China’s supposed mistake is that its unilateral moves had provoked its greatest rival, the United States, which considers the China Sea as an extension of the Pacific Ocean, to respond to a potential threat. Lately, it was announced that the latest warships and other high-tech weapons are being deployed to the Asia Pacific as part of Washington’s strategic shift to the region. “The Pentagon will send P-8 submarine-hunting aircraft, cruise missiles, Virginia-class submarines, coastal combat ships and F-35 fighter jets to Asian ports and bases in coming years, an unnamed senior official told reporters, saying that the Pacific theater will get the newest weapons systems first. This Asian “pivot” by the Pentagon came after decades of ground wars in Iraq and Afghanistan, reflecting concern over China’s growing military power and its assertive stance in territorial disputes with its neighbors. “The United States already plans to deploy more than half of its fleet to the Asia Pacific and to station four littoral combat ships—speedy new vessels designed to operate near coastlines—for rotational deployments in Singapore,” newspaper reports said.
The reports added that Defense Secretary Leon Panetta revealed that the stealthy F-35 Joint Strike Fighter, which is still in development, could be deployed to the Iwakuni air station in Japan’s Yamaguchi prefecture by 2017, while also providing Japan with another powerful X-band radar to bolster its missile defenses, a move announced in September.

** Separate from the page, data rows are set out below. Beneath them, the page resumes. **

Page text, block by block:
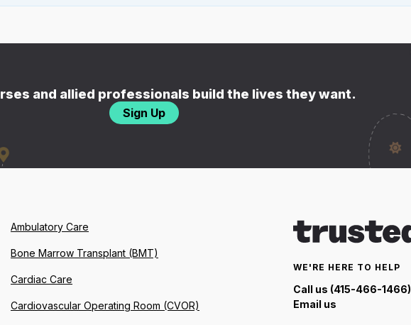
and allied professionals build the lives they want.
Sign Up
WE'RE HERE TO HELP
Call us (415-466-1466)
Email us
Ambulatory Care
Bone Marrow Transplant (BMT)
Cardiac Care
Cardiovascular Operating Room (CVOR)
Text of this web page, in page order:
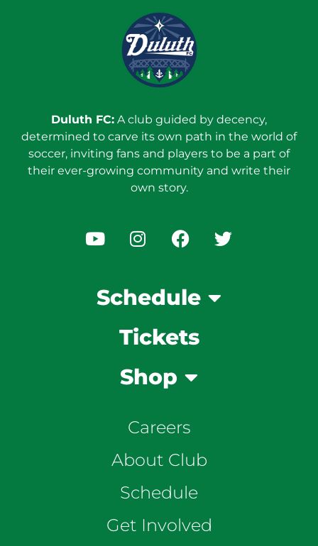
Duluth FC: A club guided by decency,
determined to carve its own path in the world of
soccer, inviting fans and players to be a part of
their ever-growing community and write their
own story.
Schedule
Tickets
Shop
Careers
About Club
Schedule
Get Involved
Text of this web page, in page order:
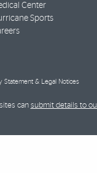
Center
Sports
Statement & Legal Notices
can submit details to
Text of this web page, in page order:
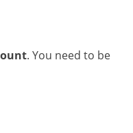
. You need to be
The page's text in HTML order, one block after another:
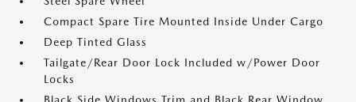
Compact Spare Tire Mounted Inside Under Cargo
Deep Tinted Glass
Tailgate/Rear Door Lock Included w/Power Door
Locks
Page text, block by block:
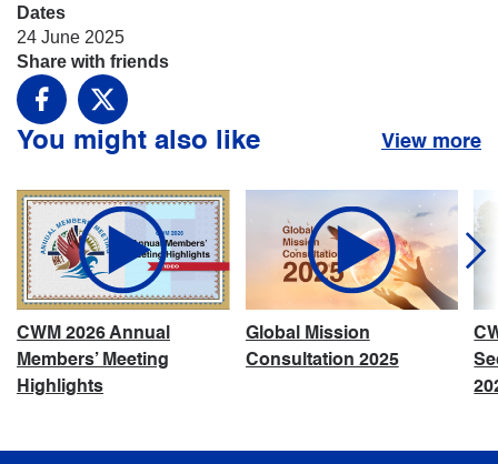
Dates
24 June 2025
Share with friends
Facebook
X
You might also like View more
CWM 2026 Annual
Members’ Meeting
Highlights
Global Mission
Consultation 2025
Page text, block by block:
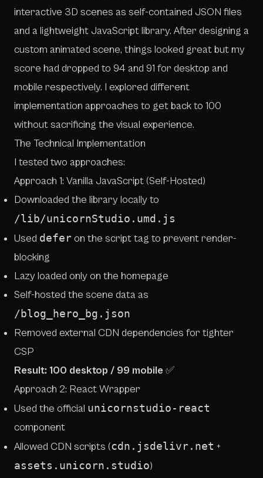
interactive 3D scenes as self-contained JSON files
and a lightweight JavaScript library. After designing a
custom animated scene, things looked great but my
score had dropped to 94 and 91 for desktop and
mobile respectively. I explored different
implementation approaches to get back to 100
without sacrificing the visual experience.
The Technical Implementation
I tested two approaches:
Approach 1: Vanilla JavaScript (Self-Hosted)
Downloaded the library locally to
/lib/unicornStudio.umd.js
Used deferon the script tag to prevent render-
blocking
Lazy loaded only on the homepage
Self-hosted the scene data as
/blog_hero_bg.json
Removed external CDN dependencies for tighter
CSP
Result: 100 desktop / 99 mobile ✅
Approach 2: React Wrapper
Used the official unicornstudio-react
component
Allowed CDN scripts (cdn.jsdelivr.net +
assets.unicorn.studio)
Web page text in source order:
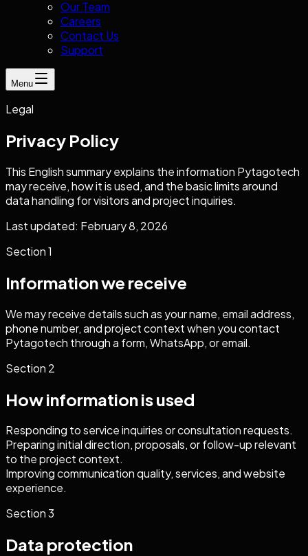
Our Team
Careers
Contact Us
Support
Menu
Legal
Privacy Policy
This English summary explains the information Pytagotech
may receive, how it is used, and the basic limits around
data handling for visitors and project inquiries.
Last updated: February 8, 2026
Section1
Information we receive
We may receive details such as your name, email address,
phone number, and project context when you contact
Pytagotech through a form, WhatsApp, or email.
Section 2
How information is used
Responding to service inquiries or consultation requests.
Preparing initial direction, proposals, or follow-up relevant
to the project context.
Improving communication quality, services, and website
experience.
Section3
Data protection
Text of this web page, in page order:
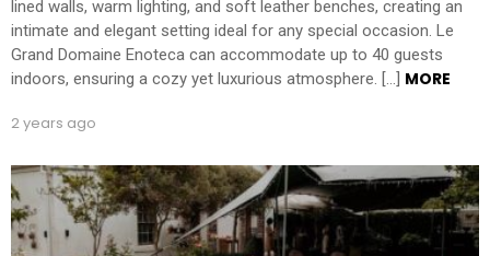
lined walls, warm lighting, and soft leather benches, creating an
intimate and elegant setting ideal for any special occasion. Le
Grand Domaine Enoteca can accommodate up to 40 guests
indoors, ensuring a cozy yet luxurious atmosphere. […] MORE
2 years ago
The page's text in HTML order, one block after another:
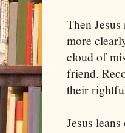
Then
more
cloud of
friend.
their
Jesus
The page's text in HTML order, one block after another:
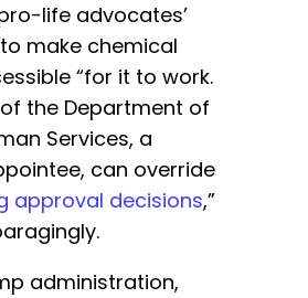
life advocates’
make chemical
“for it to work.
the Department of
Services, a
can override
approval decisions,”
administration,
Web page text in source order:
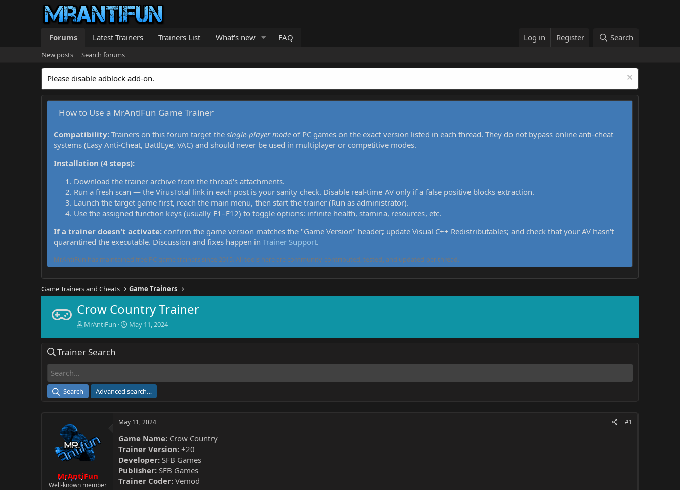
Forums Latest Trainers Trainers List What's new FAQ Log in Register Search
New posts Search forums
Please disable adblock add-on.
How to Use a MrAntiFun Game Trainer
Compatibility: Trainers on this forum target the single-player mode of PC games on the exact version listed in each thread. They do not bypass online anti-cheat
systems (Easy Anti-Cheat, BattlEye, VAC) and should never be used in multiplayer or competitive modes.
Installation (4 steps):
Download the trainer archive from the thread's attachments.
Run a fresh scan — the VirusTotal link in each post is your sanity check. Disable real-time AV only if a false positive blocks extraction.
Launch the target game first, reach the main menu, then start the trainer (Run as administrator).
Use the assigned function keys (usually F1–F12) to toggle options: infinite health, stamina, resources, etc.
If a trainer doesn't activate: confirm the game version matches the "Game Version" header; update Visual C++ Redistributables; and check that your AV hasn't
quarantined the executable. Discussion and fixes happen in Trainer Support.
MrAntiFun has maintained free PC game trainers since 2015. All tools here are community-contributed, tested, and updated per thread.
Game Trainers and Cheats Game Trainers
Crow Country Trainer
T
e
a
r
MrAntiFun
S
e
May 11, 2024
Trainer Search
Search Advanced search…
MrAntiFun
Well-known member
May 11, 2024 #1
Game Name: Crow Country
Trainer Version: +20
Developer: SFB Games
Publisher: SFB Games
Trainer Coder: Vemod
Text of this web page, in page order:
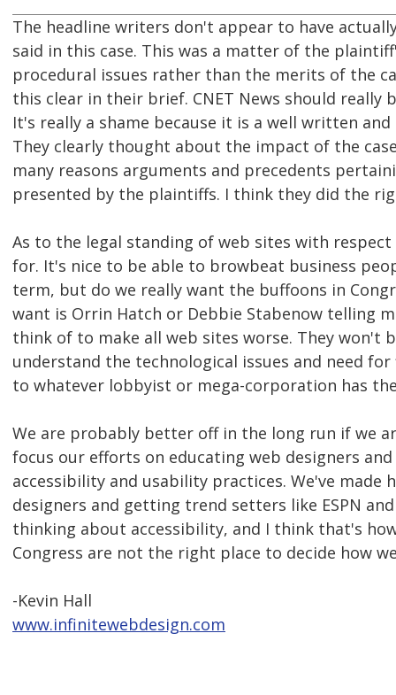
The headline writers don't appear to have
said in this case. This was a matter of the
procedural issues rather than the merits of the
this clear in their brief. CNET News should really
It's really a shame because it is a well written
They clearly thought about the impact of the
many reasons arguments and precedents
presented by the plaintiffs. I think they did the
As to the legal standing of web sites with
for. It's nice to be able to browbeat business
term, but do we really want the buffoons in
want is Orrin Hatch or Debbie Stabenow telling
think of to make all web sites worse. They
understand the technological issues and need
to whatever lobbyist or mega-corporation has
We are probably better off in the long run if we
focus our efforts on educating web designers
accessibility and usability practices. We've
designers and getting trend setters like ESPN
thinking about accessibility, and I think that's
Congress are not the right place to decide how
-Kevin Hall
www.infinitewebdesign.com
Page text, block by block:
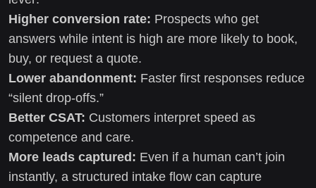
Higher conversion rate: Prospects who get
answers while intent is high are more likely to book,
buy, or request a quote.
Lower abandonment: Faster first responses reduce
“silent drop-offs.”
Better CSAT: Customers interpret speed as
competence and care.
More leads captured: Even if a human can’t join
instantly, a structured intake flow can capture
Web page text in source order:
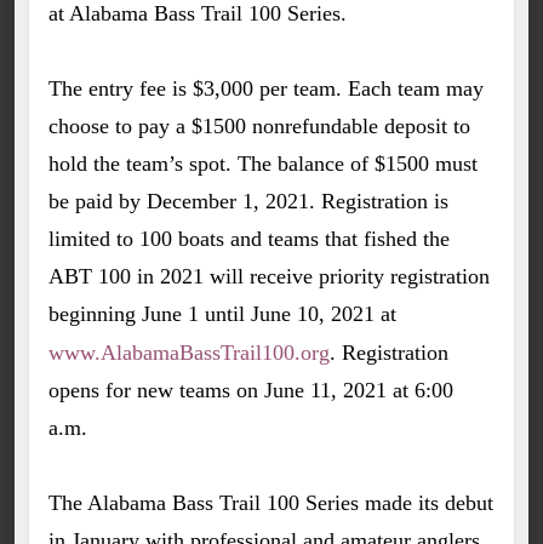
at Alabama Bass Trail 100 Series.
The entry fee is $3,000 per team. Each team may
choose to pay a $1500 nonrefundable deposit to
hold the team’s spot. The balance of $1500 must
be paid by December 1, 2021. Registration is
limited to 100 boats and teams that fished the
ABT 100 in 2021 will receive priority registration
beginning June 1 until June 10, 2021 at
www.AlabamaBassTrail100.org. Registration
opens for new teams on June 11, 2021 at 6:00
a.m.
The Alabama Bass Trail 100 Series made its debut
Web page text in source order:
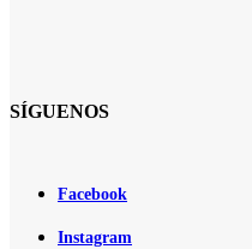
SÍGUENOS
Facebook
Instagram
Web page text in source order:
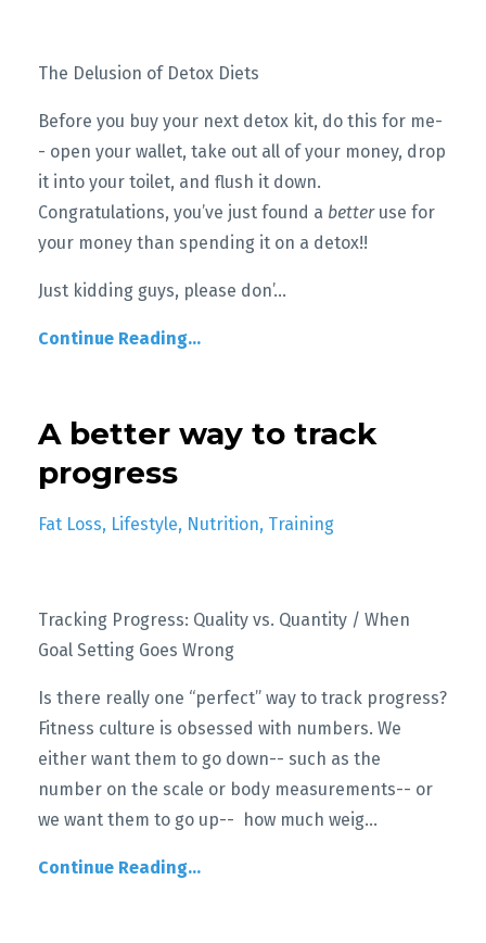
The Delusion of Detox Diets
Before you buy your next detox kit, do this for me-
- open your wallet, take out all of your money, drop
it into your toilet, and flush it down.
Congratulations, you’ve just found a betteruse for
your money than spending it on a detox!!
Just kidding guys, please don’...
Continue Reading...
A better way to track
progress
Fat Loss Lifestyle Nutrition Training
Tracking Progress: Quality vs. Quantity / When
Goal Setting Goes Wrong
Is there really one “perfect” way to track progress?
Fitness culture is obsessed with numbers. We
either want them to go down-- such as the
number on the scale or body measurements-- or
we want them to go up-- how much weig...
Continue Reading...
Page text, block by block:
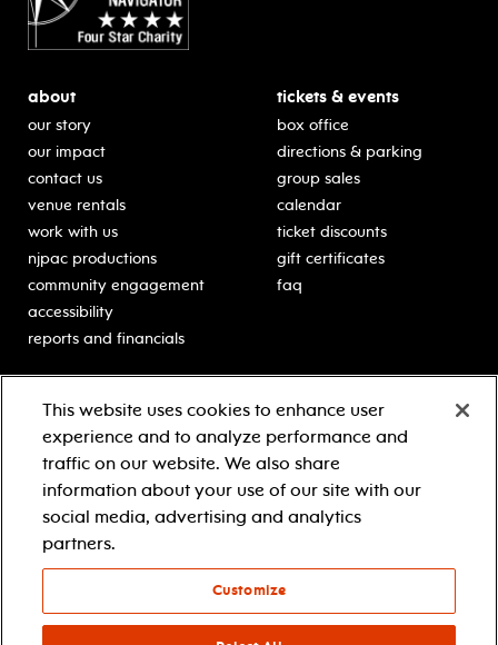
about
our story
our impact
contact us
venue rentals
work with us
njpac productions
community engagement
accessibility
reports and financials
tickets & events
box office
directions & parking
group sales
calendar
ticket discounts
gift certificates
faq
classes for students
schooltime performances
in-school residencies
professional development
teacher resources
contact education
Learn more about our
generous sponsors.
This website uses cookies to enhance user
experience and to analyze performance and
traffic on our website. We also share
information about your use of our site with our
social media, advertising and analytics
partners.
Customize
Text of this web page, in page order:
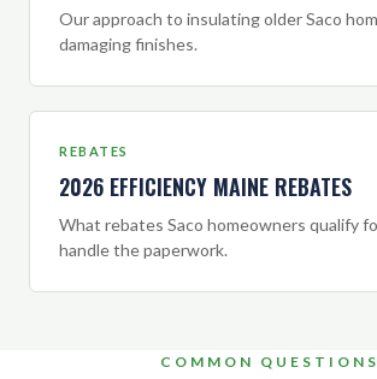
Our approach to insulating older Saco
damaging finishes.
REBATES
2026 EFFICIENCY MAINE REBATES
What rebates Saco homeowners qualify
handle the paperwork.
COMMON QUESTIONS
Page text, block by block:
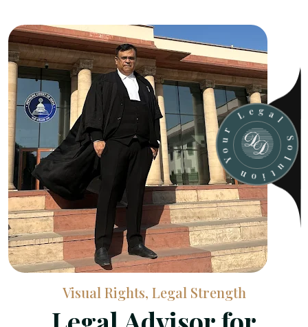
Yo u r
L
e
g
a
l
S
o
l
u
t
i
n
Visual Rights, Legal Strength
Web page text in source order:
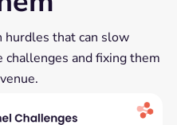
hurdles that can slow
and fixing them
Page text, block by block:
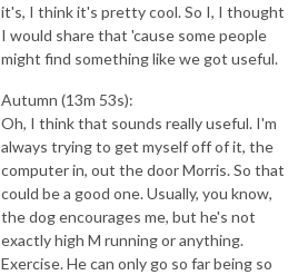
it's, I think it's pretty cool. So I, I thought
I would share that 'cause some people
might find something like we got useful.
Autumn (13m 53s):
Oh, I think that sounds really useful. I'm
always trying to get myself off of it, the
computer in, out the door Morris. So that
could be a good one. Usually, you know,
the dog encourages me, but he's not
exactly high M running or anything.
Exercise. He can only go so far being so
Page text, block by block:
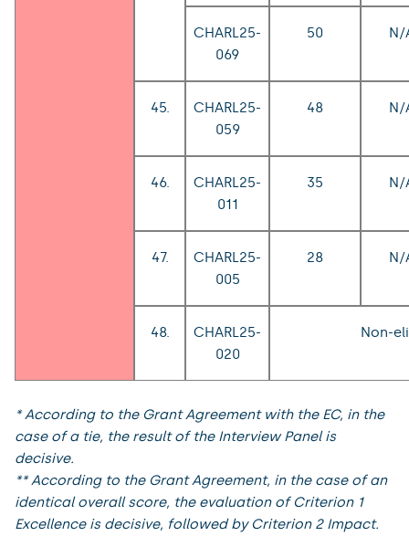
CHARL25-
069
50 N/
45.
CHARL25-
059
48 N/
46.
CHARL25-
011
35 N/
47.
CHARL25-
005
28 N/
48.
CHARL25-
020
Non-
* According to the Grant Agreement with the EC, in the
case of a tie, the result of the Interview Panel is
decisive.
** According to the Grant Agreement, in the case of an
identical overall score, the evaluation of Criterion 1
Excellence is decisive, followed by Criterion 2 Impact.
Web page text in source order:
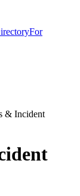
For
& Incident
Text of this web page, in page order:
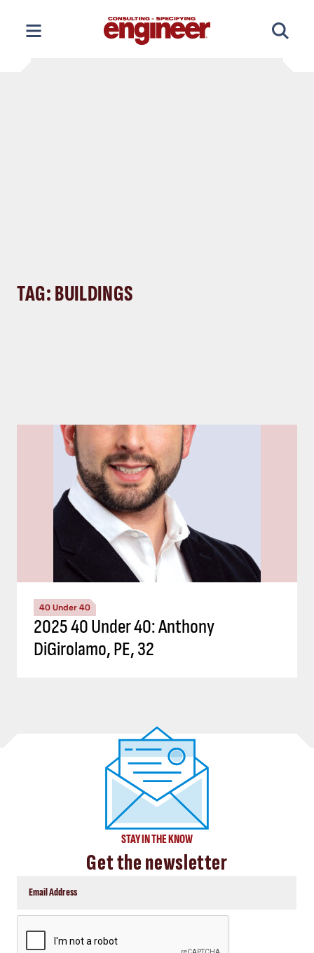
content
TAG: BUILDINGS
40 Under 40
2025 40 Under 40: Anthony
DiGirolamo, PE, 32
STAY IN THE KNOW
Get the newsletter

America’s military was triggered by deep concern over Beijing’s recent actions in the South China Sea, referring to tough new maritime rules from China’s Hainan province, a controversial map in new Chinese passports and allegations that Chinese fishing boats cut the seismic cables of a Vietnamese geological survey vessel, other news reports said. Recently, Hainan province adopted new policy, allowing local police to board and expel foreign ships entering waters it considers under Chinese jurisdiction. Beijing infuriated its neighbors by issuing new passports incorporating the 9-dash line map. Two countries, Vietnam and the Philippines, countered by not honoring the passports, stamping immigration records on a separate piece of paper instead.